All of the records below must be output exactly, with no pictures carried over.
◆ ◆ ◆ ◆ ◆ ◆ ◆
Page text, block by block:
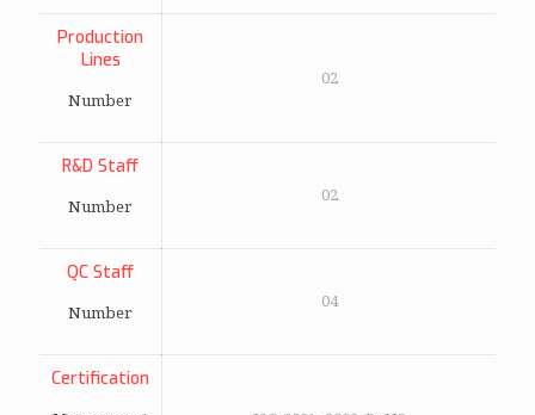
Production
Lines
Number
02
R&D Staff
Number
02
QC Staff
Number
04
Certification
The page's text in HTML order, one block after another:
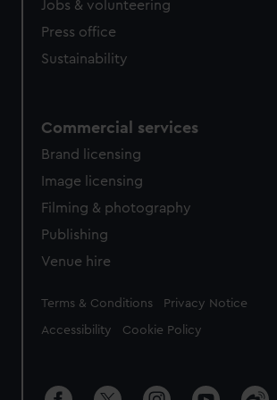
Jobs & volunteering
Press office
Sustainability
Commercial services
Brand licensing
Image licensing
Filming & photography
Publishing
Venue hire
Legal
Terms & Conditions Privacy Notice
Accessibility Cookie Policy
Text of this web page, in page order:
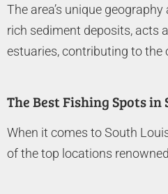
The area’s unique
rich sediment deposits, acts
estuaries, contributing to the
The Best Fishing Spots
When it comes to South
of the top locations
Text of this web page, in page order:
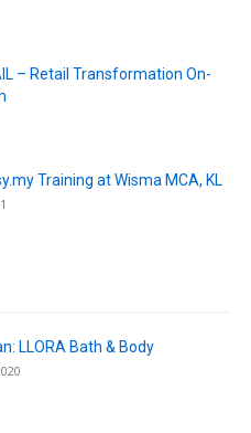
– Retail Transformation On-
Training at Wisma MCA, KL
LLORA Bath & Body
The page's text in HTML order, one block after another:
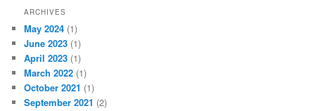
ARCHIVES
May 2024 (1)
June 2023 (1)
April 2023 (1)
March 2022 (1)
October 2021 (1)
September 2021 (2)
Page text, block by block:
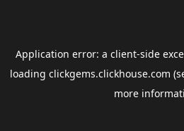
Application error: a client-side
loading clickgems.clickhouse.com
more
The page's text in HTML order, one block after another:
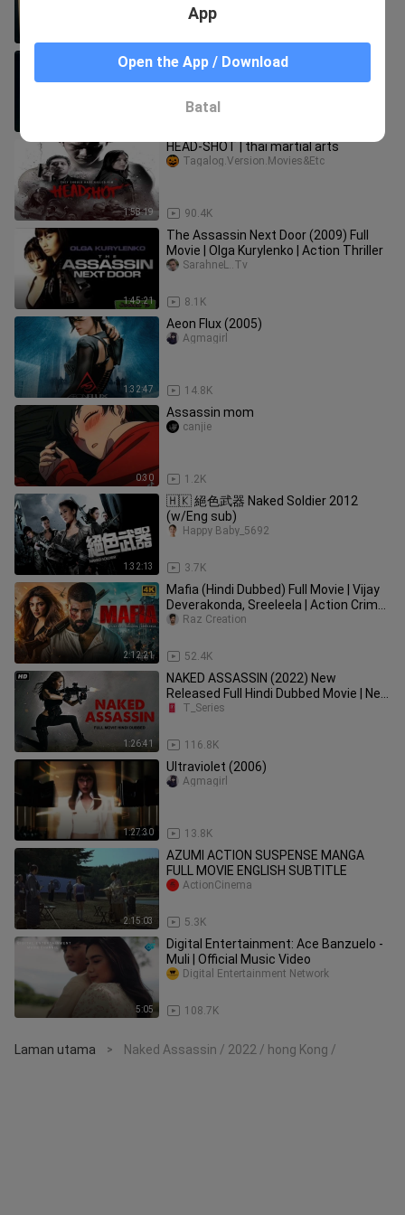
azumi (sulit mag marathon movie)
Timah Qoy
1:58:19
HEAD-SHOT | thai martial arts
90.4K
Tagalog.Version.Movies&Etc
1:45:21
The Assassin Next Door (2009) Full
Movie | Olga Kurylenko | Action Thriller
8.1K
SarahneL..Tv
1:32:47
Aeon Flux (2005)
14.8K
Agmagirl
0:30
Assassin mom
1.2K
canjie
1:32:13
🇭🇰 絕色武器 Naked Soldier 2012
(w/Eng sub)
3.7K
Happy Baby_5692
2:12:21
Mafia (Hindi Dubbed) Full Movie | Vijay
Deverakonda, Sreeleela | Action Crime
2025
52.4K
Raz Creation
1:26:41
NAKED ASSASSIN (2022) New
Released Full Hindi Dubbed Movie | New
Hollywood Action Movie Hindi Dubbed
116.8K
T_Series
1:27:30
Ultraviolet (2006)
13.8K
Agmagirl
2:15:03
AZUMI ACTION SUSPENSE MANGA
FULL MOVIE ENGLISH SUBTITLE
5.3K
ActionCinema
5:05
Digital Entertainment: Ace Banzuelo -
Muli | Official Music Video
108.7K
Digital Entertainment Network
Laman utama > Naked Assassin / 2022 / hong Kong /
App
Open the App / Download
Batal
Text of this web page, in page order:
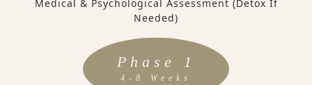
Medical & Psychological Assessment (Detox If
Needed)
Phase 1
4-8 Weeks
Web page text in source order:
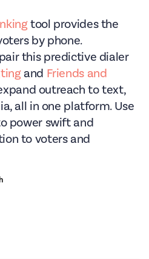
◆ ◆ ◆ ◆ ◆ ◆ ◆
◆ WRITTEN ANSWER:
Page text, block by block:
Production
Lines
Number
02
R&D Staff
Number
02
QC Staff
Number
04
Certification
The page's text in HTML order, one block after another:
Jobs & volunteering
Press office
Sustainability
Commercial services
Brand licensing
Image licensing
Filming & photography
Publishing
Venue hire
Legal
Terms & Conditions Privacy Notice
Accessibility Cookie Policy
Text of this web page, in page order:
The area’s unique
rich sediment deposits, acts
estuaries, contributing to the
The Best Fishing Spots
When it comes to South
of the top locations
Text of this web page, in page order:
– Retail Transformation On-
Training at Wisma MCA, KL
LLORA Bath & Body
The page's text in HTML order, one block after another:
ARCHIVES
May 2024 (1)
June 2023 (1)
April 2023 (1)
March 2022 (1)
October 2021 (1)
September 2021 (2)
Page text, block by block:
Application error: a client-side
loading clickgems.clickhouse.com
more
The page's text in HTML order, one block after another:
azumi (sulit mag marathon movie)
Timah Qoy
1:58:19
HEAD-SHOT | thai martial arts
90.4K
Tagalog.Version.Movies&Etc
1:45:21
The Assassin Next Door (2009) Full
Movie | Olga Kurylenko | Action Thriller
8.1K
SarahneL..Tv
1:32:47
Aeon Flux (2005)
14.8K
Agmagirl
0:30
Assassin mom
1.2K
canjie
1:32:13
🇭🇰 絕色武器 Naked Soldier 2012
(w/Eng sub)
3.7K
Happy Baby_5692
2:12:21
Mafia (Hindi Dubbed) Full Movie | Vijay
Deverakonda, Sreeleela | Action Crime
2025
52.4K
Raz Creation
1:26:41
NAKED ASSASSIN (2022) New
Released Full Hindi Dubbed Movie | New
Hollywood Action Movie Hindi Dubbed
116.8K
T_Series
1:27:30
Ultraviolet (2006)
13.8K
Agmagirl
2:15:03
AZUMI ACTION SUSPENSE MANGA
FULL MOVIE ENGLISH SUBTITLE
5.3K
ActionCinema
5:05
Digital Entertainment: Ace Banzuelo -
Muli | Official Music Video
108.7K
Digital Entertainment Network
Laman utama > Naked Assassin / 2022 / hong Kong /
App
Open the App / Download
Batal
Text of this web page, in page order:
Medical & Psychological Assessment (Detox If
Needed)
Phase 1
4-8 Weeks
Web page text in source order:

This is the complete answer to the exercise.